That is a beautiful name for a beautiful puppy! Thanks for the suggestion.


----------



## gelbergirl (Jun 9, 2007)

Henry thinks the name Ebony & Ebbie for her nickname is completely adorable.


----------



## karlabythec (Nov 9, 2008)

A lady who got one of our German Shepherd puppies named her Ebbie and I think it is so cute!


----------



## marjrc (Jan 13, 2007)

Joanna, welcome aboard the best Havanese forum there is!!!! Your new puppy is a cutie and I'm sure you must be ecstatic!
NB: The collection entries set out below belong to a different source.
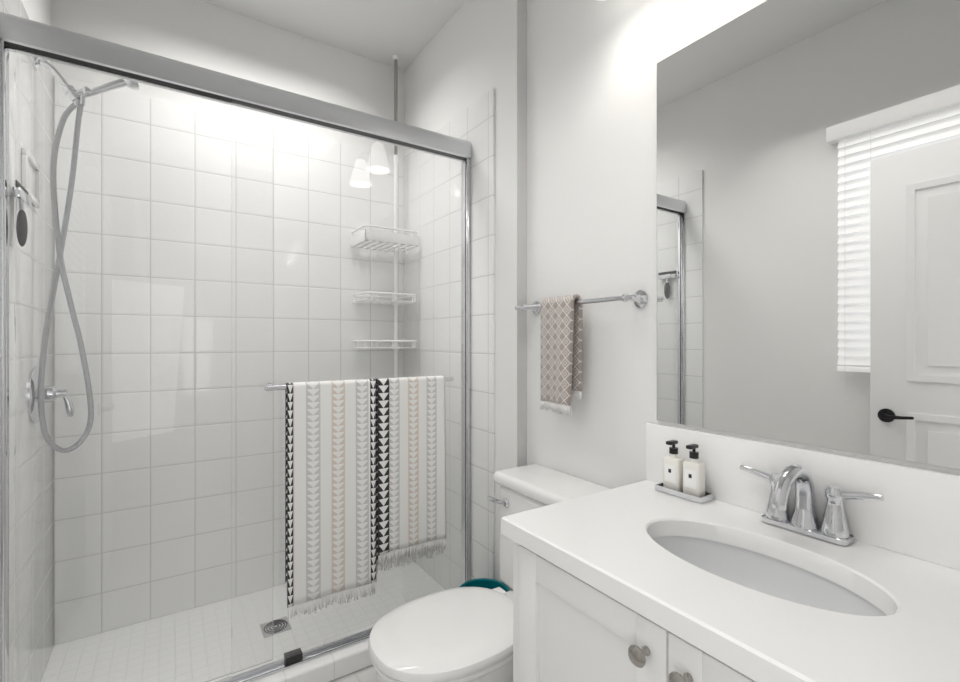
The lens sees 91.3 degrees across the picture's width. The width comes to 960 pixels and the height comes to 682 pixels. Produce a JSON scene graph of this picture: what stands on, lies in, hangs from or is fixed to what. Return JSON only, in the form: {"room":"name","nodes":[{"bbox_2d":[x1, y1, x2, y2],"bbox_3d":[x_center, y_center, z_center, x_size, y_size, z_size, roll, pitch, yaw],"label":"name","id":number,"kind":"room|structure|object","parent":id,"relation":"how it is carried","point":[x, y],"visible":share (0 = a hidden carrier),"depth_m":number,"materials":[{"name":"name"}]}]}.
{"room":"bathroom","nodes":[
{"label":"bathroom","id":0,"kind":"room"},
{"bbox_2d":[21,0,50,24],"bbox_3d":[-1.052,-0.165,0.763,0.100,2.880,2.713,0,0,-33],"label":"wall","id":1,"kind":"structure","parent":0,"point":[38,11],"depth_m":1.75,"materials":[{"name":"white paint"}]},
{"bbox_2d":[0,0,28,681],"bbox_3d":[-1.509,0.095,1.556,0.012,2.360,0.861,0,0,-33],"label":"tile","id":2,"kind":"structure","parent":1,"relation":"attached to","point":[14,7],"depth_m":1.41,"materials":[{"name":"white tile"}]},
{"bbox_2d":[11,180,14,197],"bbox_3d":[-1.382,-0.374,1.408,0.036,0.182,0.134,0,0,-33],"label":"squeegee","id":3,"kind":"object","parent":2,"relation":"attached to","point":[13,192],"visible":0.1,"depth_m":1.35,"materials":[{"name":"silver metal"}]},
{"bbox_2d":[51,0,404,122],"bbox_3d":[-1.110,-0.165,2.410,1.820,2.880,0.100,0,0,-33],"label":"wall","id":4,"kind":"structure","parent":0,"point":[199,33],"depth_m":2.30,"materials":[{"name":"white paint"}]},
{"bbox_2d":[200,0,465,70],"bbox_3d":[-0.335,-1.635,1.237,1.820,0.060,2.913,0,0,-33],"label":"ceiling","id":5,"kind":"structure","parent":0,"point":[385,31],"depth_m":2.35,"materials":[{"name":"white paint"}]},
{"bbox_2d":[331,665,379,681],"bbox_3d":[-0.335,1.305,1.237,1.820,0.060,2.913,0,0,-33],"label":"floor","id":6,"kind":"structure","parent":0,"point":[367,674],"depth_m":1.78,"materials":[{"name":"tile"}]},
{"bbox_2d":[460,578,509,591],"bbox_3d":[0.015,1.137,1.873,0.214,0.274,0.214,0,0,-33],"label":"waste bin","id":7,"kind":"object","parent":6,"relation":"on","point":[488,583],"visible":0.1,"depth_m":1.96,"materials":[{"name":"teal plastic"}]},
{"bbox_2d":[368,464,610,681],"bbox_3d":[0.023,0.877,1.478,0.752,0.796,0.436,0,0,-33],"label":"toilet","id":8,"kind":"object","parent":6,"relation":"on","point":[461,634],"visible":0.56,"depth_m":1.38,"materials":[{"name":"white ceramic"}]},
{"bbox_2d":[501,422,959,681],"bbox_3d":[0.521,0.760,0.882,0.578,1.030,0.898,0,0,-33],"label":"bathroom vanity","id":9,"kind":"object","parent":6,"relation":"on","point":[772,562],"visible":1,"depth_m":0.91,"materials":[{"name":"white paint"}]},
{"bbox_2d":[655,482,713,503],"bbox_3d":[0.547,0.406,1.263,0.060,0.016,0.134,0,0,-33],"label":"soap tray","id":10,"kind":"object","parent":9,"relation":"on","point":[707,497],"visible":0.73,"depth_m":1.23,"materials":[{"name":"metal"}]},
{"bbox_2d":[663,440,683,491],"bbox_3d":[0.528,0.342,1.286,0.042,0.138,0.049,0,0,-33],"label":"soap bottle","id":11,"kind":"object","parent":10,"relation":"on","point":[672,470],"visible":0.81,"depth_m":1.28,"materials":[{"name":"white plastic"}]},
{"bbox_2d":[683,444,704,496],"bbox_3d":[0.561,0.342,1.236,0.042,0.138,0.049,0,0,-33],"label":"soap bottle","id":12,"kind":"object","parent":10,"relation":"on","point":[693,476],"visible":0.88,"depth_m":1.23,"materials":[{"name":"white plastic"}]},
{"bbox_3d":[-0.920,1.260,2.078,1.546,0.030,0.641,0,0,-33],"label":"pan","id":13,"kind":"object","parent":6,"relation":"on","visible":0},
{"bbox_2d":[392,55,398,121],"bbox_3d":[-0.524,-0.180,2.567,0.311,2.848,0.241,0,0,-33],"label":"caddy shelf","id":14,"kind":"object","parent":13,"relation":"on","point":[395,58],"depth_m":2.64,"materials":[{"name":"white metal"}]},
{"bbox_2d":[405,0,516,589],"bbox_3d":[-0.129,-0.165,2.350,0.050,2.880,1.083,0,0,-33],"label":"wall","id":15,"kind":"structure","parent":0,"point":[466,57],"depth_m":2.00,"materials":[{"name":"white paint"}]},
{"bbox_2d":[209,639,372,681],"bbox_3d":[-0.701,1.235,1.746,1.546,0.080,0.155,0,0,-33],"label":"sill","id":16,"kind":"structure","parent":15,"relation":"attached to","point":[335,665],"depth_m":1.75,"materials":[{"name":"tile"}]},
{"bbox_2d":[0,12,471,681],"bbox_3d":[-0.688,0.139,1.727,1.544,2.112,0.118,0,0,-33],"label":"shower door","id":17,"kind":"structure","parent":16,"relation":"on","point":[210,264],"depth_m":1.57,"materials":[{"name":"clear glass"}]},
{"bbox_2d":[285,379,376,620],"bbox_3d":[-0.550,0.569,1.759,0.331,0.841,0.056,0,0,-33],"label":"hanging towel","id":18,"kind":"object","parent":17,"relation":"hanging from","point":[330,489],"visible":1,"depth_m":1.74,"materials":[{"name":"white fabric"}]},
{"bbox_2d":[376,376,445,573],"bbox_3d":[-0.282,0.539,1.936,0.307,0.781,0.056,0,0,-33],"label":"hanging towel","id":19,"kind":"object","parent":17,"relation":"hanging from","point":[410,469],"visible":1,"depth_m":1.91,"materials":[{"name":"white fabric"}]},
{"bbox_2d":[437,88,494,579],"bbox_3d":[-0.194,0.095,2.391,0.012,2.360,0.919,0,0,-33],"label":"tile","id":20,"kind":"structure","parent":15,"relation":"attached to","point":[473,123],"depth_m":2.07,"materials":[{"name":"white tile"}]},
{"bbox_2d":[517,0,526,466],"bbox_3d":[0.170,-0.165,1.897,0.049,2.880,0.001,0,0,-33],"label":"wall","id":21,"kind":"structure","parent":0,"point":[521,230],"depth_m":1.90,"materials":[{"name":"grey paint"}]},
{"bbox_2d":[527,0,959,488],"bbox_3d":[0.383,-0.165,1.711,0.100,2.880,2.913,0,0,-33],"label":"wall","id":22,"kind":"structure","parent":0,"point":[591,148],"depth_m":1.58,"materials":[{"name":"white paint"}]},
{"bbox_2d":[515,290,647,314],"bbox_3d":[0.323,-0.130,1.632,0.085,0.054,0.575,0,0,-33],"label":"towel rail","id":23,"kind":"object","parent":22,"relation":"attached to","point":[639,298],"visible":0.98,"depth_m":1.46,"materials":[{"name":"silver metal"}]},
{"bbox_2d":[540,294,582,414],"bbox_3d":[0.281,0.046,1.639,0.074,0.403,0.164,0,0,-28],"label":"towel","id":24,"kind":"object","parent":23,"relation":"hanging from","point":[561,347],"visible":1,"depth_m":1.60,"materials":[{"name":"beige fabric"}]},
{"bbox_2d":[657,0,959,468],"bbox_3d":[0.804,-0.295,0.977,0.006,1.060,1.003,0,0,-33],"label":"mirror","id":25,"kind":"object","parent":22,"relation":"attached to","point":[808,222],"visible":1,"depth_m":1.05,"materials":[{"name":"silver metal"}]}
]}

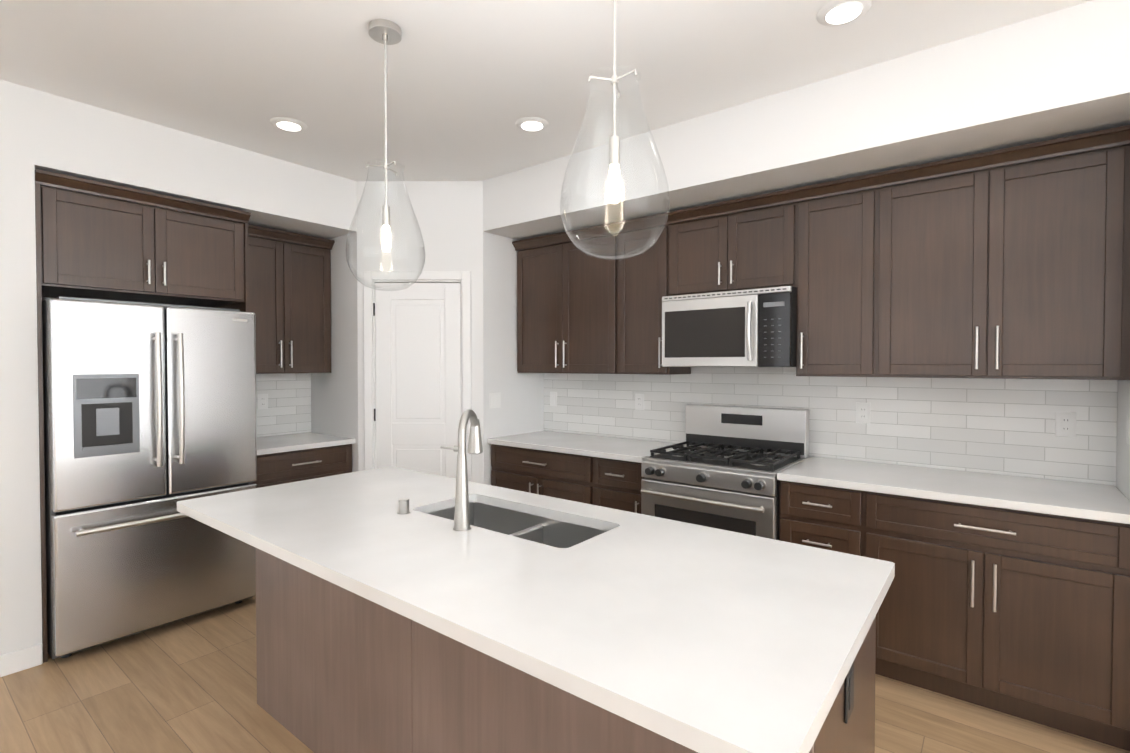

How fun. 

There are some great name sugg'ns already, so not much to add except maybe:

Simonne
Lola - I like this one a lot! 
Cara Mia
Indigo
Rosebud
Annabella
Jacinta
Sophia


----------



## micki2much (Feb 8, 2007)

Joanna - WELCOME! What a beautiful little girl, CONGRATS


----------



## Redorr (Feb 2, 2008)

I am partial to Lola...I named my Lola based on the Barry Manilow song about hot spots north of Havana. And since, I have been reminded of several songs that I sing to Lola at various times:
Whatever Lola wants, Lola Gets (no surprise there)
Lola - the Kinks
Frank and Lola - Jimmy Buffett

Songs are important to sing to a pup!

Welcome to the forum and be sure to share pictures! A Havvy New Year to you and all your girls.


----------



## Tritia (Nov 17, 2007)

One of my favorite doggie names is Lola


----------



## mellowbo (Aug 12, 2007)

Welcome to the forum! I like Raven.
Carole


----------



## Jennifer Clevenger (Jun 26, 2008)

A good friend has a female named Kella. I love the name and wish I had thought of it first.


----------



## Kathie (Jul 31, 2008)

For years I had been planning to name my next dog Chloe but since Abby was 8 months old when we got her I felt that it might be too confusing to change her name at that late date plus I felt that Abby suited her. Maybe I will get my Chloe someday but I'm happy to share the name with you and your new cutie! We want pictures ASAP and welcome to the forum!!

Kathie


----------



## Olive25 (Dec 22, 2008)

I's so excited for you. I'm new here too and we've had our new little girl for almost 3 weeks now. We named her Olive...hence my user name. It's been like having a new baby so be prepared to lose a little sleep and free up lots of time for supervision! It's so fun though and worth every second.


----------



## RikiDaisyDixie (Apr 15, 2008)

*3 good Celtic names*

our trainer told us two syllables is best. Riki was originally named Noa which means strength in hawaiian...but he would associate his name with no...so we changed it.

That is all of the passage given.